Jenkins HA Setup on AWS using Terraform, Ansible and Packer
Jenkins HA Setup on AWS using Terraform, Ansible and Packer
Table of contents
- What is High Availability?
- Why look for HA in the Applications?
- How can we set up the HA for Jenkins?
- What are we gonna perform?
- Prerequistes:
- 1 . Generate the token using ssh-keygen ==> Add the token into the Parameter Store
- Create the IAM role for the Jenkins Agent using Terraform
- Build the Jenkins Controller & Agent AMI's using Packer
- Deploying the Jenkins Controller Auto Scaling Group and Load balancer
What is High Availability?
High availability is the ability of a system to operate continuously without failing for a designated period.
Why look for HA in the Applications?
To reduce interruptions and downtime, it is essential to be ready for unexpected events that can bring down servers. At times, emergencies will bring down even the most robust, reliable software and systems.

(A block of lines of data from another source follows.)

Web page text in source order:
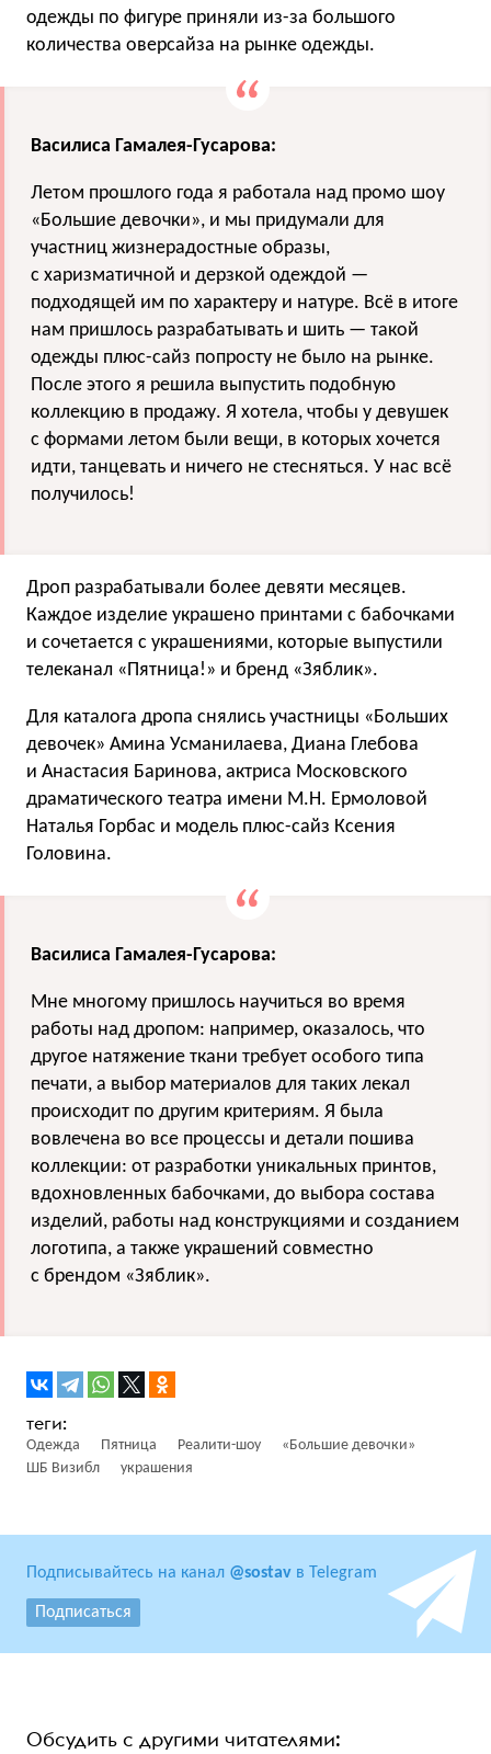
одежды по фигуре приняли из-за большого
количества оверсайза на рынке одежды.
Василиса Гамалея-Гусарова:
Летом прошлого года я работала над промо шоу
«Большие девочки», и мы придумали для
участниц жизнерадостные образы,
с харизматичной и дерзкой одеждой —
подходящей им по характеру и натуре. Всё в итоге
нам пришлось разрабатывать и шить — такой
одежды плюс-сайз попросту не было на рынке.
После этого я решила выпустить подобную
коллекцию в продажу. Я хотела, чтобы у девушек
с формами летом были вещи, в которых хочется
идти, танцевать и ничего не стесняться. У нас всё
получилось!
Дроп разрабатывали более девяти месяцев.
Каждое изделие украшено принтами с бабочками
и сочетается с украшениями, которые выпустили
телеканал «Пятница!» и бренд «Зяблик».
Для каталога дропа снялись участницы «Больших
девочек» Амина Усманилаева, Диана Глебова
и Анастасия Баринова, актриса Московского
драматического театра имени М.Н. Ермоловой
Наталья Горбас и модель плюс-сайз Ксения
Головина.
Василиса Гамалея-Гусарова:
Мне многому пришлось научиться во время
работы над дропом: например, оказалось, что
другое натяжение ткани требует особого типа
печати, а выбор материалов для таких лекал
происходит по другим критериям. Я была
вовлечена во все процессы и детали пошива
коллекции: от разработки уникальных принтов,
вдохновленных бабочками, до выбора состава
изделий, работы над конструкциями и созданием
логотипа, а также украшений совместно
с брендом «Зяблик».
Одежда Пятница Реалити-шоу
«Большие девочки»
ШБ Визибл
украшения
Подписывайтесь на канал @sostav в Telegram
Подписаться
Обсудить с другими читателями:

Highly available systems minimize the impact of these events, and can often recover automatically from component or even server failures.
How can we set up the HA for Jenkins?
This can be done in multiple ways.
- The poor Approach would be one which could be down for some point but still does its work It would be using the Virtual machines and setting up the Java so the time for startup here will cost us more than spinning up the new pods. So this approach still works!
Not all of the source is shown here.